AFTER hibernating for five years, Boko Haram shattered the relative peace of the North-East again at the weekend, making a bloody mark on Gwoza in southern Borno State. The insurgents let loose young female suicide bombers in the state. The cost is heavy: 18 slaughtered and 42 injured. The death toll hit 20 on Monday. This is a harsh reminder that Islamic terrorism is still deeply rooted in the North-East despite the pretentiousness in government.
The attacks on Gwoza bore all the toxic imprimatur of Boko Haram. They were well coordinated, catching the security teams off-guard. A female suicide bomber detonated an improvised explosive device at a wedding on Saturday, wreaking mass mayhem. This triggered other calculated convulsions near the General Hospital. As the weary residents began burying the dead, another suicide bomber hit them at the funeral.
This is most callous, but it is the way terrorists operate for maximum impact: when you least expect it. Women and children were the worst hit.
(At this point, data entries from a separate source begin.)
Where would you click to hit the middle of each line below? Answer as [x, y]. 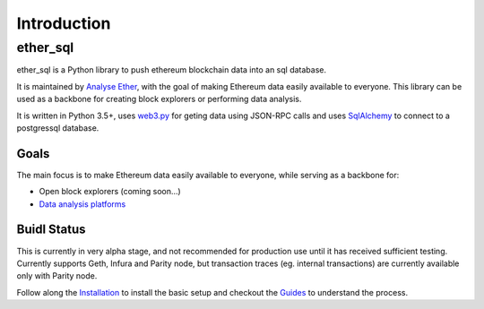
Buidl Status [51, 230]
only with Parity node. [57, 276]
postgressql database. [58, 128]
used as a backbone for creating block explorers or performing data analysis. [159, 99]
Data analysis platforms [82, 204]
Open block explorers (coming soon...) [110, 192]
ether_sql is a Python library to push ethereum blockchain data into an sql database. [172, 70]
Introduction [64, 23]
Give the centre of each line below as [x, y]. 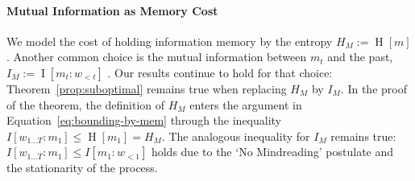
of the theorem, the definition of [86, 104]
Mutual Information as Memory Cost [112, 10]
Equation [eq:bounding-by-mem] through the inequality [144, 120]
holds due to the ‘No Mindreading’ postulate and [272, 152]
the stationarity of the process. [82, 168]
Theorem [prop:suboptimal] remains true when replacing [147, 88]
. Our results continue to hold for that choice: [220, 72]
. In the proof [373, 88]

In Pulka, a suicide bomber attacked a checkpoint the same day. Two farmers were incinerated on Sunday when an IED exploded on the Kekeno-Cross Kauwa and Monguno Highway.
In the past 10 years, Boko Haram and its splinter force, ISWAP, have rendered the Biu-Maiduguri Highway unsafe. On June 24, terrorists kidnapped a Borno State High Court judge, Haruna Mshelia, his wife, driver, and a police detail there.
Like other terror-afflicted countries, Nigeria is paying a huge price.
Apart from instigating a staggering number of internally displaced persons, Borno Governor, Babagana Zulum remarked in an August 2023 note to UNICEF that Adamawa, Borno, and Yobe – the epicentre of the insurgency – have lost 100,000 citizens to attacks in the 13 years to 2023. The North-East states lost $100 billion to terrorism in the same period.
Boko Haram gained notoriety for the UN Headquarters bombing in Abuja in 2010, the Madalla bus park bombing in 2014, the April 2014 mass abduction of 276 Chibok schoolgirls in Borno, the simulated bombings in Kano in January 2012 that caused 178 deaths, and the mass abduction of Dapchi schoolgirls in Yobe under Buhari.
These are brutal attacks on the sovereign essence of the Nigerian state. The attacks undo all the military’s fight against terrorism. The terrorists undermine education, FDI, social life, and governance.
Action on Armed Violence said suicide bombings represented 54 per cent (72) of Boko Haram attacks and caused 2,278 (75 per cent) civilian casualties.
In fairness, Boko Haram is not occupying massive territories again, as it did successfully under Jonathan. Taoreed Lagbaja, the Chief of Army Staff, said that troops rescued 983 Boko Haram victims in the four months to June. Lagbaja said 5,630 fighters surrendered to the military, which neutralised 282 terrorists.
Instantly, President Bola Tinubu entered the default mode. After strongly condemning the bloodletting, the President vowed that the “purveyors of wanton violence shall have a certain encounter with justice.” These words are eerily familiar but sound hollow. From Goodluck Jonathan to Muhammadu Buhari and now Tinubu, the terrorists have practically gone scot-free after committing horrendous crimes.
Tinubu, like his predecessors, lacks an in-depth understanding of Salafism. It is a narrow, warped ideology: kill ‘unbelievers’ mindlessly and die a martyr in the process. In that elusive heaven, there is eternal hedonism where scores of virgins are at your beck and call.
The Boko Haram insurgents and their offshoots understand the Nigerian state’s weak position. They will continue undermining it if Tinubu does not launch an all-out campaign against them like Israel is doing after the Hamas attacks.
Tinubu should discard the reckless policy of deradicalisation. It has not worked elsewhere and will not work in Nigeria. Instead, terrorists should face the full wrath of the Nigerian state.